Among their nifty features are regular tours of the words introduced in the Oxford English Dictionary in a particular year, for example in 1911, when 483 words made their first appearances.  Among them, some pretty straightforward…

brassiere, n. Borrowed from French in this year. The clipped bra doesn’t make its appearance until 1936.

floozy, n. This word for a disreputable woman first appears in the 1911 edition of Charles Byron Chrysler’s book White Slavery.

Waldorf salad, n. After the Waldorf Hotel in New York where it was first served, it consists of apples, walnuts, celery or lettuce, and mayonaisse.

Zapatista, n. A supporter of the Mexican revolutionary Emiliano Zapata. The Mexican Revolution had begun in 1910.

… And some, not so obvious:

photocopier, n. This one surprised me. I thought the technology came along decades later. Although the actual process nowadays is much different than the one used in 1911.

reefer, n. No not that. This name for refrigerated railcars, trucks, and ships first appears in 1911.

underinsure, v. To take out an inadequate insurance policy, although the adjectival form dates to the 1890s.
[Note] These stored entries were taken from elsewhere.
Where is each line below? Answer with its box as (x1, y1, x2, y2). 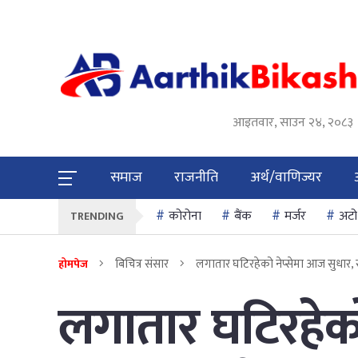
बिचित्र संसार (115, 253, 169, 274)
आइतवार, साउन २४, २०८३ (233, 111, 354, 133)
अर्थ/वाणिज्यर (250, 165, 322, 189)
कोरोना (169, 205, 201, 227)
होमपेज (58, 254, 88, 273)
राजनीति (174, 165, 218, 189)
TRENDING (70, 206, 124, 225)
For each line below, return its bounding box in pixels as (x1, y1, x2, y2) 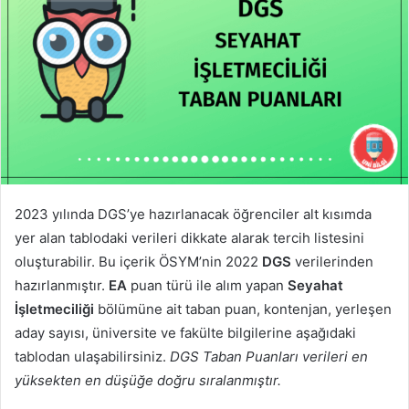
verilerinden (291, 252, 373, 270)
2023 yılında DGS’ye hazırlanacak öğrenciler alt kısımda (15, 204, 372, 223)
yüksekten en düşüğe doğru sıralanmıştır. (15, 371, 281, 389)
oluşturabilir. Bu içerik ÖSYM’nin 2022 (15, 252, 262, 270)
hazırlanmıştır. (15, 276, 109, 294)
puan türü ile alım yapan (127, 276, 288, 294)
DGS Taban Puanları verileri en (170, 347, 368, 365)
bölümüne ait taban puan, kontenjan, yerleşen (98, 299, 392, 318)

More wondrous words at Wordorigins.org.

As we remember that “etymology” is the study of word origins, while “entomology” is the study of insects, we might raise a birthday toast to Pete Hamill, who was born on this date in 1935.  A journalist, novelist, essayist, editor, and educator, he is probably best known for the columns he wrote– for almost three decades– for the New York Post, columns that captured (to quote his admiring competitor, the New York Times, “the particular flavors of New York City’s politics and sports and the particular pathos of its crime.”